Index(['votes', 'unemployment', 'med_hh_inc', 'per_capita_inc',
       'poverty_all_ages', 'deep_pov_all', 'deep_pov_children', 'population',
       'total_area', 'pop_density', 'total_male', 'total_female',
       'voter_turnout', 'democrat', 'county', 'state', 'education', 'religion',
       'age_young', 'age_adult', 'age_old', 'ethnic_male', 'ethnic_female'],
      dtype='object')

In [5]:
# Get the label vector
label_vector = elections_df.pop('democrat')

# Take only the categorial features
categorial_features = ['education', 'religion', 'ethnic_male', 'ethnic_female']

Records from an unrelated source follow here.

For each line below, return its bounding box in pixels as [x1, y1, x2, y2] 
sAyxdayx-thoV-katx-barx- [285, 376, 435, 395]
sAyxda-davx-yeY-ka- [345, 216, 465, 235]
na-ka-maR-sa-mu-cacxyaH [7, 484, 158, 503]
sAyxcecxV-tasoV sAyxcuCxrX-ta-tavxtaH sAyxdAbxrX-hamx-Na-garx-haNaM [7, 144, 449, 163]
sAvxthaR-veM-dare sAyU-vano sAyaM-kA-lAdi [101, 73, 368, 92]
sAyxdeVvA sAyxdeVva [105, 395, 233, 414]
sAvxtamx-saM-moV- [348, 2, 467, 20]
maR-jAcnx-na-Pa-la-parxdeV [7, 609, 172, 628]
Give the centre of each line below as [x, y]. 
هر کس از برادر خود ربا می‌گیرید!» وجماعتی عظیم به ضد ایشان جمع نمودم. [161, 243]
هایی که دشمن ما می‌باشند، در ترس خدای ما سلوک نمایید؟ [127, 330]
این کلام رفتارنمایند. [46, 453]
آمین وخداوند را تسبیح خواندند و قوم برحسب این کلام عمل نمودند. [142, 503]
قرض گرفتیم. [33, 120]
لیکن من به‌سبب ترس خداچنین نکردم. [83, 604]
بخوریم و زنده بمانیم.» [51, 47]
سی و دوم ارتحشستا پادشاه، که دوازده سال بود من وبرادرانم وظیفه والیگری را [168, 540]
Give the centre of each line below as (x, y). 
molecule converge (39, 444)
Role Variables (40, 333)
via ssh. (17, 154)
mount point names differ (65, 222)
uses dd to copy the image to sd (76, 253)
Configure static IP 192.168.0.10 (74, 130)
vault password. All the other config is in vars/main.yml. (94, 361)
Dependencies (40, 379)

# We only want the categorial features and our label vector
elections_df = elections_df[categorial_features]
# One-hot encoding of the categorial_features
elections_df = pd.get_dummies(elections_df, categorial_features)
elections_df['democrat'] = label_vector

In [6]:
# Split the data 70/30
X_train, X_test, Y_train, Y_test = train_test_split(elections_df.drop('democrat', axis=1), elections_df['democrat'], train_size=0.7)
# Generate decision tree
DTree = tree.DecisionTreeClassifier(criterion='entropy')
# Train the decision tree
DTree.fit(X_train, Y_train)

# Train and Test prediciton
train_prediction = DTree.predict(X_train) 
test_prediction = DTree.predict(X_test)

# Calculate accuracy and error for training and testing data
train_acc = accuracy_score(Y_train, train_prediction) * 100.0 
train_err = zero_one_loss(Y_train, train_prediction) * 100.0

test_acc = accuracy_score(Y_test, test_prediction) * 100.0 
test_err = zero_one_loss(Y_test, test_prediction) * 100.0 

print("The training accuracy of the Decision-Tree: " + str(train_acc) + " %")
print("The training error of the Decision-Tree: " + str(train_err) + " %\n")

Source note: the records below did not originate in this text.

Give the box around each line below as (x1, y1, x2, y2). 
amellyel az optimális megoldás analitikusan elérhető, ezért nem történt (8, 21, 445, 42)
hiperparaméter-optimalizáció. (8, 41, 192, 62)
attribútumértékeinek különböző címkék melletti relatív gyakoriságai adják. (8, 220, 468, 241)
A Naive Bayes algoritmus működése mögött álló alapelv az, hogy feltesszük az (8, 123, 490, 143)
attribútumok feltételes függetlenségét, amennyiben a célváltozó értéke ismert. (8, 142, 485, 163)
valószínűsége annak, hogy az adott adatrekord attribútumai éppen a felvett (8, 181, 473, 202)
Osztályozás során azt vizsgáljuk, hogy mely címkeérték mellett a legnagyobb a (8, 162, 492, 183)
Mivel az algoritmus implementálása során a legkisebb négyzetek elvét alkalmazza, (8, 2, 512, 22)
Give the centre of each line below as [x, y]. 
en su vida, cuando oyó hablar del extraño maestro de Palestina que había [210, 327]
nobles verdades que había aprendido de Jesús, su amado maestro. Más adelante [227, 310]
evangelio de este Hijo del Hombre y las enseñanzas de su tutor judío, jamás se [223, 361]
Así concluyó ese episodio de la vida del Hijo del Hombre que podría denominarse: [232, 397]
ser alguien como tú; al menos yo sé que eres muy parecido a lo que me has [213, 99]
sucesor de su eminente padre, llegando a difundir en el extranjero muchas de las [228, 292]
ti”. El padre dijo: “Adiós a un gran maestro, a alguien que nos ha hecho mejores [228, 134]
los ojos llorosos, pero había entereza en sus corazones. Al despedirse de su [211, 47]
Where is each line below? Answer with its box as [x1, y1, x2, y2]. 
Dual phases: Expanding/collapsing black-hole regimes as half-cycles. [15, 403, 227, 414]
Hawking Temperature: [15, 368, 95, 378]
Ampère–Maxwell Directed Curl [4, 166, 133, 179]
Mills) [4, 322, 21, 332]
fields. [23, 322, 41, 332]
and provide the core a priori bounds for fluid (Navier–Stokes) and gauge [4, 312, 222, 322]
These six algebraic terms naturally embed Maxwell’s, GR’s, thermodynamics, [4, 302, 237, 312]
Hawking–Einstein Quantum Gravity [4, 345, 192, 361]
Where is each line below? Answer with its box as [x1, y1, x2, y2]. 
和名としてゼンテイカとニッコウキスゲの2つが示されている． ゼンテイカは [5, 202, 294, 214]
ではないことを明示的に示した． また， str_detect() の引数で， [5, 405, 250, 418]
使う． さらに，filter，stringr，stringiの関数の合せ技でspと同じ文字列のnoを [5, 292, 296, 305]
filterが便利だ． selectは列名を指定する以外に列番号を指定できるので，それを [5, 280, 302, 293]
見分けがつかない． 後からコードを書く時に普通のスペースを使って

print("The validation accuracy of the Decision-Tree: " + str(test_acc) + " %")
print("The validation error of the Decision-Tree: " + str(test_err) + " %\n")

max_depth = DTree.get_depth()
print("Maximum Depth of Decision-Tree is: " + str(max_depth))

The training accuracy of the Decision-Tree: 90.82235347569286 %
The training error of the Decision-Tree: 9.177646524307137 %

The validation accuracy of the Decision-Tree: 87.8177966101695 %
The validation error of the Decision-Tree: 12.182203389830503 %

Maximum Depth of Decision-Tree is: 17


In [7]:
import graphviz
dot_data = tree.export_graphviz(DTree, out_file=None,
                               feature_names=elections_df.columns.name,
                               filled=True, rounded=True,
                               special_characters=True)
graph = graphviz.Source(dot_data)
# graph.render("elections") # Renders the graph into a .pdf
# graph # Renders inside jupyter-notebook

Comparing this Decision-Tree to the one built from scratch in Problem 2, the prediciton accuracy of the two trees are very similar. However, the max depth of the trees significanly differ. Since max depth depends strongly on the implementation and parametrization, I'm assuming that my implementation have impure leaves. Hence, sklearn expands all nodes until leaves are pure (unless otherwise specified). 

Furthermore, both implementations have similar accuracy due to having the same features to split on and using entropy based splitting.